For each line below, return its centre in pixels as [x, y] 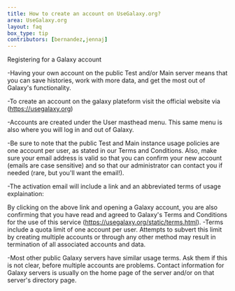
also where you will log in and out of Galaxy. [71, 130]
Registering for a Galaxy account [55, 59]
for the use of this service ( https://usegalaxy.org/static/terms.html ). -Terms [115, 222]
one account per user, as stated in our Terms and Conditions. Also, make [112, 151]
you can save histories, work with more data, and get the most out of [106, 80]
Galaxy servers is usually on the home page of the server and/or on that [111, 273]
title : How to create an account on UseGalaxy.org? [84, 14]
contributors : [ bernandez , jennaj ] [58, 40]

__________________________________________________

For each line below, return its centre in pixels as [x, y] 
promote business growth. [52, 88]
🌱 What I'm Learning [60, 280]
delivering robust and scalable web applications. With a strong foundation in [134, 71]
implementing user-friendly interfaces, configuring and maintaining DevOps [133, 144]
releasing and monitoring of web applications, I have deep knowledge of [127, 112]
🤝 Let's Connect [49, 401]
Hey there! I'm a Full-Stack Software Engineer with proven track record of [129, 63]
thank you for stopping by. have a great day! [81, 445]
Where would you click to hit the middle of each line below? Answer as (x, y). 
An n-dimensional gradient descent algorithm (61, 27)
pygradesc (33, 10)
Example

__________________________________________________

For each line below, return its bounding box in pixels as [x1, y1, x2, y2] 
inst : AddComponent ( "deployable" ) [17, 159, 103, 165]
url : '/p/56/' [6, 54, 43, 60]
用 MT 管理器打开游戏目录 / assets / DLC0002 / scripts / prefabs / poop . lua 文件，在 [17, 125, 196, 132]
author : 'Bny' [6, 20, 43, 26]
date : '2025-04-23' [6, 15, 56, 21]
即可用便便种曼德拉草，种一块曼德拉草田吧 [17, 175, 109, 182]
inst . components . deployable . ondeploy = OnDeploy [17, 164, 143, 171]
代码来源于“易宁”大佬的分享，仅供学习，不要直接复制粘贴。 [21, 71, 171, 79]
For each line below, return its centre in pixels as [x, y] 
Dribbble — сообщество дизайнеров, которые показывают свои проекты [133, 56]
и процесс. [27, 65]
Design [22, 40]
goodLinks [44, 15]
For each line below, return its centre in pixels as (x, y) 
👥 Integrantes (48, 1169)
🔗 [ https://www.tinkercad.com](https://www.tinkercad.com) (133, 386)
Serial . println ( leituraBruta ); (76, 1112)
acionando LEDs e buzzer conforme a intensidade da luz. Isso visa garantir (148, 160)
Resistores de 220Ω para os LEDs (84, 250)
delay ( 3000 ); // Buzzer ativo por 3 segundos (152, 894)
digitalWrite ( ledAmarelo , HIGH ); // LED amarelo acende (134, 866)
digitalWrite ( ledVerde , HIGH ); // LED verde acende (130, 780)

__________________________________________________

_YOUR GOAL_
Which lines in the records above contain the word "LEDs"? Copy each one.

_RESULT_
acionando LEDs e buzzer conforme a intensidade da luz. Isso visa garantir (148, 160)
Resistores de 220Ω para os LEDs (84, 250)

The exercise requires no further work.